▶ What is being asked: Within the entries that follow, report how many lines contain the word "username", giving the number by itself.

##### Data excerpts

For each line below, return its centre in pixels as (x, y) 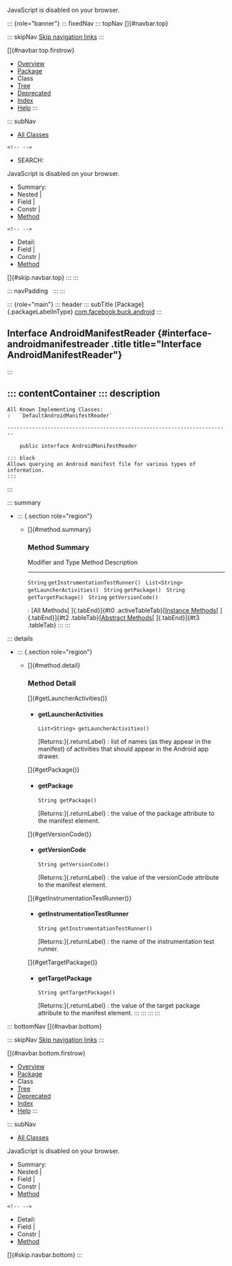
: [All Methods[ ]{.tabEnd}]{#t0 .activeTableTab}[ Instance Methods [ (123, 610)
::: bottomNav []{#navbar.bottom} (55, 1026)
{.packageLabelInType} (40, 312)
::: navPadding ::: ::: (36, 291)
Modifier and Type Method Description (83, 562)
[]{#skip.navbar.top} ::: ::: (43, 277)
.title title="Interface (156, 345)
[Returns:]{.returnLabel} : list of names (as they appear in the (125, 742)
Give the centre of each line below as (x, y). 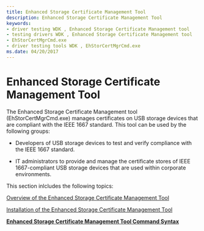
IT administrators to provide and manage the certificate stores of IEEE (103, 161)
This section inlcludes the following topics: (60, 186)
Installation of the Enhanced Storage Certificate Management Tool (89, 209)
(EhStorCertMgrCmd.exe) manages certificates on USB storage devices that (102, 118)
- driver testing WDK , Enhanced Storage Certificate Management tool (98, 29)
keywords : (19, 23)
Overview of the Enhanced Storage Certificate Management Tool (88, 197)
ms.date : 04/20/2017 (33, 52)
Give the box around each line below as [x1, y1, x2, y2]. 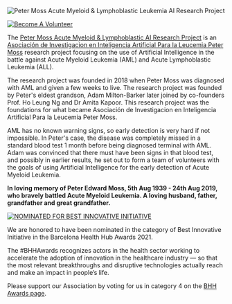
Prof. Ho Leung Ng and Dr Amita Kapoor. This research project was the [7, 98, 210, 107]
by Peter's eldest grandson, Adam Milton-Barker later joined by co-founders [7, 91, 225, 99]
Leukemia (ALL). [7, 63, 54, 71]
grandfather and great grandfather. [7, 199, 111, 207]
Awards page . [7, 289, 47, 297]
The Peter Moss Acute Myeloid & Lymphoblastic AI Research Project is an [7, 33, 217, 42]
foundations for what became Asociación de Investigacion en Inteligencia [7, 106, 217, 114]
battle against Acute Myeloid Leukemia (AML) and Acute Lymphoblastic [7, 55, 211, 64]
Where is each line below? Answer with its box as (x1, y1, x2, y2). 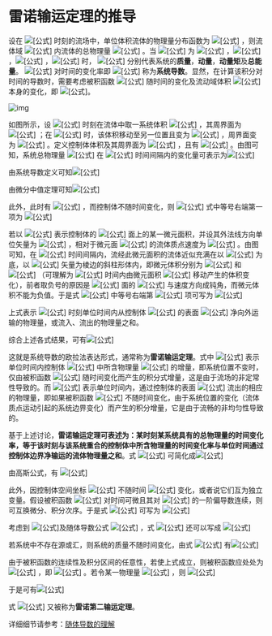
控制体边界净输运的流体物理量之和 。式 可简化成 (8, 450, 197, 460)
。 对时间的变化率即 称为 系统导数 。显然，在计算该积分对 (15, 66, 263, 76)
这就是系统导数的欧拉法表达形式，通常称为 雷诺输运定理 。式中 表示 (8, 352, 261, 361)
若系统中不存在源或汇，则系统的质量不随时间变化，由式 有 (8, 539, 232, 549)
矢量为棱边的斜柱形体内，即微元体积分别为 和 (61, 259, 242, 269)
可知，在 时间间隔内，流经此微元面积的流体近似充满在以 (8, 249, 225, 259)
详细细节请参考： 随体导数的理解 (8, 619, 115, 629)
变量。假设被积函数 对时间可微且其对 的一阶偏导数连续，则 (8, 495, 263, 504)
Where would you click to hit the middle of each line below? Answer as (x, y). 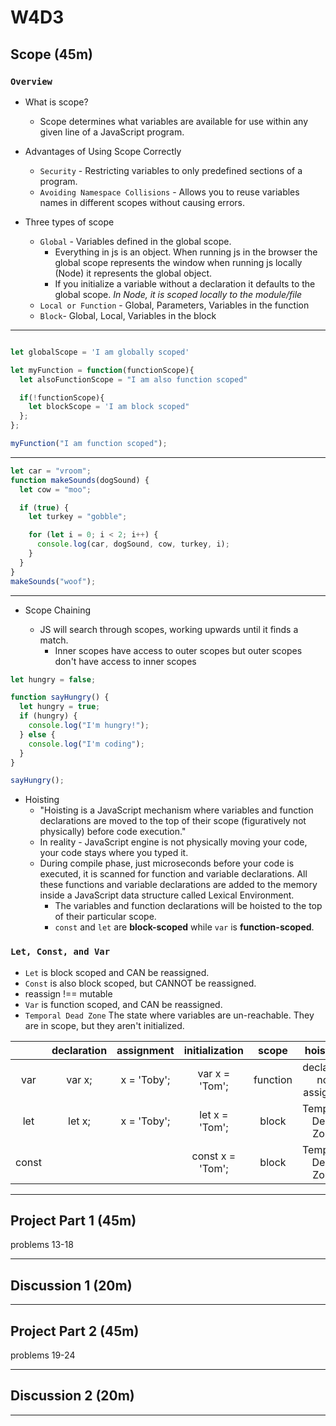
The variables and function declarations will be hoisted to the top (188, 906)
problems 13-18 (42, 1245)
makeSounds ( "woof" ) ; (53, 581)
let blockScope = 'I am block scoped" (109, 407)
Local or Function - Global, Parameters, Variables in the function (174, 305)
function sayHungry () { (60, 697)
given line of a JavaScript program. (112, 132)
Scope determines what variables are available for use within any (174, 121)
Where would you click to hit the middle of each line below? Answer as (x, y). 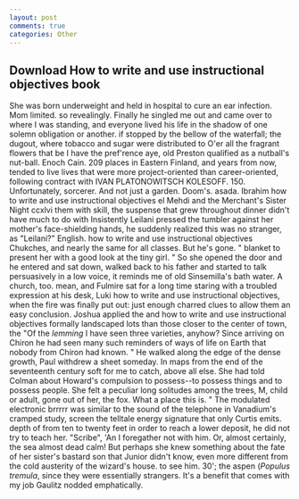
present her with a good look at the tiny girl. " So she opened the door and (146, 258)
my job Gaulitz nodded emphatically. (76, 485)
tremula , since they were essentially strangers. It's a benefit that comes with (149, 476)
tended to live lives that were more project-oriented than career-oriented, (144, 172)
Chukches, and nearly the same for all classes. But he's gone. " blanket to (145, 248)
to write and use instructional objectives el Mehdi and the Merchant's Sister (148, 201)
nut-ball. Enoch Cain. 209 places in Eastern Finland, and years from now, (143, 162)
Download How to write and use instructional (137, 70)
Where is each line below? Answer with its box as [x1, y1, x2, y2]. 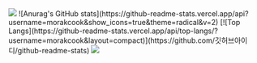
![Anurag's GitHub [18, 9, 79, 19]
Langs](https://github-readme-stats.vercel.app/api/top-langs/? [8, 26, 219, 36]
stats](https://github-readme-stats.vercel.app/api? [80, 9, 249, 19]
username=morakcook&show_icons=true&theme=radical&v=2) [8, 18, 219, 27]
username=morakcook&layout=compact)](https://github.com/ [8, 36, 216, 45]
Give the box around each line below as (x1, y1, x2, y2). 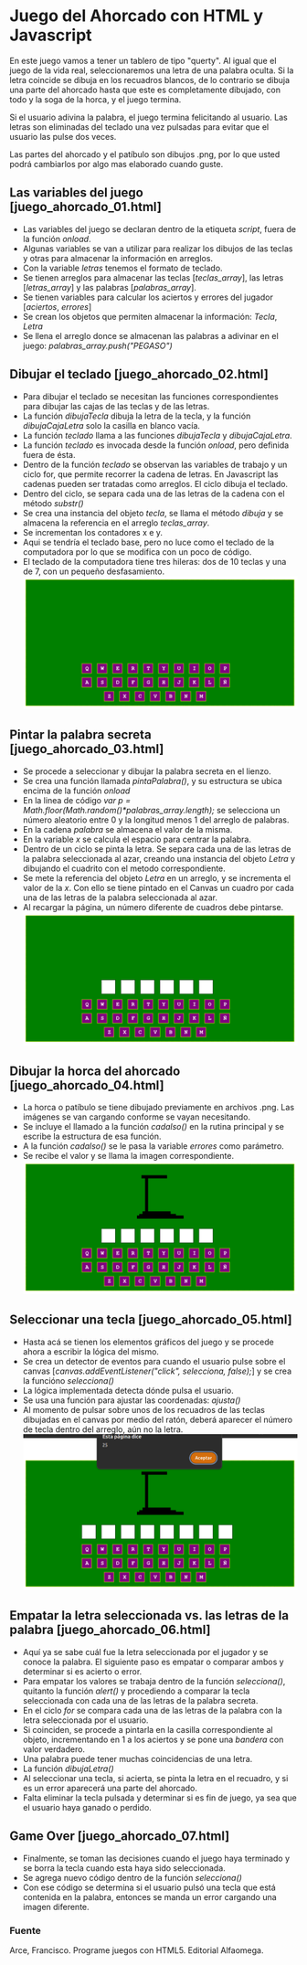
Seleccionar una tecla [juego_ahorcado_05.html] (9, 1312, 292, 1328)
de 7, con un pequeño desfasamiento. (22, 566, 165, 577)
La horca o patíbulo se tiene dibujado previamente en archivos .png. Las (22, 1102, 295, 1113)
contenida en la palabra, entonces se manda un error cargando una (22, 1891, 277, 1902)
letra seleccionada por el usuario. (22, 1715, 149, 1726)
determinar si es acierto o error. (22, 1665, 143, 1677)
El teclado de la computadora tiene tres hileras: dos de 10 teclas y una (22, 556, 287, 567)
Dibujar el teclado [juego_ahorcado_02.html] (9, 366, 270, 382)
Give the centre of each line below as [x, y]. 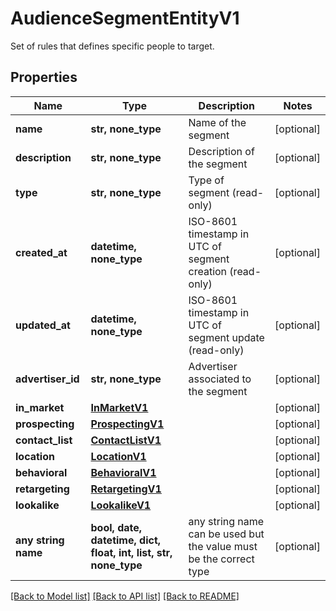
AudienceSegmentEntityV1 [125, 18]
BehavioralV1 [123, 472]
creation [208, 271]
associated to [220, 379]
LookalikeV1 [121, 505]
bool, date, [116, 527]
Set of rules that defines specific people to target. [112, 46]
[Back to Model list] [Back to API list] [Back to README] [125, 596]
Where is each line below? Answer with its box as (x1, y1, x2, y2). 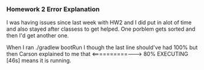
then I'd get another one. (6, 32, 69, 39)
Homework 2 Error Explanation (6, 5, 100, 14)
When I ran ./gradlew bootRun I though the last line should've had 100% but (6, 44, 198, 51)
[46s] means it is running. (6, 57, 72, 64)
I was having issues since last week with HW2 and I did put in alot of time (6, 19, 192, 26)
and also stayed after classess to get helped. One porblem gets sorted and (6, 25, 195, 33)
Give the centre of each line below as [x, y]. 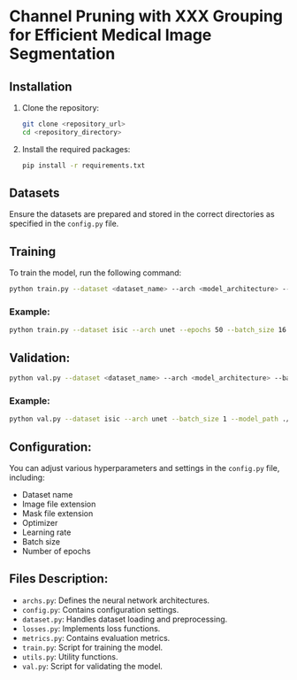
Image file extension [59, 504]
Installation [41, 86]
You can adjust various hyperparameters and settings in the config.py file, [145, 467]
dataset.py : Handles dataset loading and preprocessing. [125, 619]
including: [27, 477]
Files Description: [59, 579]
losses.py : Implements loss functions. [91, 628]
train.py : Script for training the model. [92, 647]
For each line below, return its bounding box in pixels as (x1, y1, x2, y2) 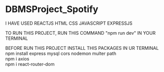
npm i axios (5, 55, 29, 61)
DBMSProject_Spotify (5, 4, 99, 15)
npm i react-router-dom (5, 61, 55, 67)
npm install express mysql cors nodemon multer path (5, 50, 117, 56)
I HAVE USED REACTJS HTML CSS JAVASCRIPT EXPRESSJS (5, 20, 133, 26)
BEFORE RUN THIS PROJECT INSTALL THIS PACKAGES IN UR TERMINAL (5, 45, 159, 51)
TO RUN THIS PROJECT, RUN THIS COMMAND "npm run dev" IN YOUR (5, 30, 156, 36)

##########

▶ Solution: 2